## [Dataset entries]

- - - - - - -

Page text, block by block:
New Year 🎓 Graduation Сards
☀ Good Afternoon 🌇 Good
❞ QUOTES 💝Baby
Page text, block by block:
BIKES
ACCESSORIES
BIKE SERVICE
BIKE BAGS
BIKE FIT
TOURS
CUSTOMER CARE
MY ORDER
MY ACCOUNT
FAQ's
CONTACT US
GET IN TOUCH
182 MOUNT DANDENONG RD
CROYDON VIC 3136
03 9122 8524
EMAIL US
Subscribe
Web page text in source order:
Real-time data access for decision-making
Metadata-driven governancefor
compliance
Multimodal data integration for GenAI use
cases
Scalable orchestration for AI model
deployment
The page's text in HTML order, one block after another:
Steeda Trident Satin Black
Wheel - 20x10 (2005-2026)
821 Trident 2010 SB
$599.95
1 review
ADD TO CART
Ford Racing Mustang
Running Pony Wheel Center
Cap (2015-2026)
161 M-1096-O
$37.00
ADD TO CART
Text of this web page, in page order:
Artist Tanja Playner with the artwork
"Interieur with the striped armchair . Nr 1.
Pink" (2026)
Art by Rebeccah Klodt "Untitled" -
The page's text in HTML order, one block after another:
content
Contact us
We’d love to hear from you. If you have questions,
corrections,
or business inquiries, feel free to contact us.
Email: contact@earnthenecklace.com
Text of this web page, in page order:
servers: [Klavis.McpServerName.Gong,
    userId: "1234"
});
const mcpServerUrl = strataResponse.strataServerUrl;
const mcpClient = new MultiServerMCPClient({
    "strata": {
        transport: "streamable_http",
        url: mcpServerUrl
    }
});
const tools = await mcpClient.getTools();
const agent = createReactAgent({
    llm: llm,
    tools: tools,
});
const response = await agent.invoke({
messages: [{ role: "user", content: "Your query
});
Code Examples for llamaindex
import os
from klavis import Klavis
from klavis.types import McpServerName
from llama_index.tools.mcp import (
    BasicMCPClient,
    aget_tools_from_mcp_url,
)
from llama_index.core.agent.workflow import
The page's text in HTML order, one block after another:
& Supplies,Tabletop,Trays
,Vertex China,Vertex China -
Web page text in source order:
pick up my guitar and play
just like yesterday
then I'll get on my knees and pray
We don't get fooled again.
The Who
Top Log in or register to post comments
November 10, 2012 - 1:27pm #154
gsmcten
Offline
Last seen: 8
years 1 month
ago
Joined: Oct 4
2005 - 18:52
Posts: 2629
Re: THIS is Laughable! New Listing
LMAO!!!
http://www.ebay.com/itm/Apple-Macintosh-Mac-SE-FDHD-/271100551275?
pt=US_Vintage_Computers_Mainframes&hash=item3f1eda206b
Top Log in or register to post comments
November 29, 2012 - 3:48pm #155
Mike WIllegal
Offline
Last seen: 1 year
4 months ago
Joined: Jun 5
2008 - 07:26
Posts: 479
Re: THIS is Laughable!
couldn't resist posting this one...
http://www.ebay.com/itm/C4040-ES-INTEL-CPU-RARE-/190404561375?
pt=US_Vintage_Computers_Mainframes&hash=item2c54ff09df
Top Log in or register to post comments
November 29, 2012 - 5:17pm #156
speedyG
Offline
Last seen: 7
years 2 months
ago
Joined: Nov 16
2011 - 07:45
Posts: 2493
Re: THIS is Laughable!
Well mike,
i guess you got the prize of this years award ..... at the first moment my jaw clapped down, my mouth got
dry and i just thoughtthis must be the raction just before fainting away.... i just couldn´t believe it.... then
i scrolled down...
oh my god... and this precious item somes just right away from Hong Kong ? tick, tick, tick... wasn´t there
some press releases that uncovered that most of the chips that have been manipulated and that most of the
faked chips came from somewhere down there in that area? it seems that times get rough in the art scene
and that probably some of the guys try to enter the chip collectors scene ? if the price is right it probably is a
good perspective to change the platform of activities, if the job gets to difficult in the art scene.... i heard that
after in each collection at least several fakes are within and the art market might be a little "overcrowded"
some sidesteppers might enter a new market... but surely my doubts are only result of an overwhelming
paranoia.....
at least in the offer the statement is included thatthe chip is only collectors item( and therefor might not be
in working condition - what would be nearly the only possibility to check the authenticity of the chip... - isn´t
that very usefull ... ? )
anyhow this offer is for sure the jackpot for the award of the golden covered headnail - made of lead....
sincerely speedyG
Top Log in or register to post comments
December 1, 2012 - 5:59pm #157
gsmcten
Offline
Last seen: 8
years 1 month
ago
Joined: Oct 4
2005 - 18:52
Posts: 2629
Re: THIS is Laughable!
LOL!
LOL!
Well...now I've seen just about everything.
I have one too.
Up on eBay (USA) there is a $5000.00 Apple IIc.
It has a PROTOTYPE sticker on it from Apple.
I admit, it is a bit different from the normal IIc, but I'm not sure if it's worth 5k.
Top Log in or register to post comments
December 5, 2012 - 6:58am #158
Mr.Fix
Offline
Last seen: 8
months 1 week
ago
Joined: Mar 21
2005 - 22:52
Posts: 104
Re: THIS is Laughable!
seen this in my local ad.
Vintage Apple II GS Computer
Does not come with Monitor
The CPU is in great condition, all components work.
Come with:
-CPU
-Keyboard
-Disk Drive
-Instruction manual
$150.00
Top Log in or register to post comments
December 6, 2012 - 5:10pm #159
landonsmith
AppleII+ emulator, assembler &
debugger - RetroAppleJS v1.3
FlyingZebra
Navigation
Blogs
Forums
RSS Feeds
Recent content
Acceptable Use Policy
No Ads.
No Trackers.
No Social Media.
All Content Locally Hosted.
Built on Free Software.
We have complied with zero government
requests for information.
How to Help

- - - - - - -

## [TASK DESCRIPTION]
Your output should consist solely of the lines from the beginning of the entries through the line containing "Running Pony Wheel Center", reproduced exactly.

## [EXERCISE SOLUTION]
Page text, block by block:
New Year 🎓 Graduation Сards
☀ Good Afternoon 🌇 Good
❞ QUOTES 💝Baby
Page text, block by block:
BIKES
ACCESSORIES
BIKE SERVICE
BIKE BAGS
BIKE FIT
TOURS
CUSTOMER CARE
MY ORDER
MY ACCOUNT
FAQ's
CONTACT US
GET IN TOUCH
182 MOUNT DANDENONG RD
CROYDON VIC 3136
03 9122 8524
EMAIL US
Subscribe
Web page text in source order:
Real-time data access for decision-making
Metadata-driven governancefor
compliance
Multimodal data integration for GenAI use
cases
Scalable orchestration for AI model
deployment
The page's text in HTML order, one block after another:
Steeda Trident Satin Black
Wheel - 20x10 (2005-2026)
821 Trident 2010 SB
$599.95
1 review
ADD TO CART
Ford Racing Mustang
Running Pony Wheel Center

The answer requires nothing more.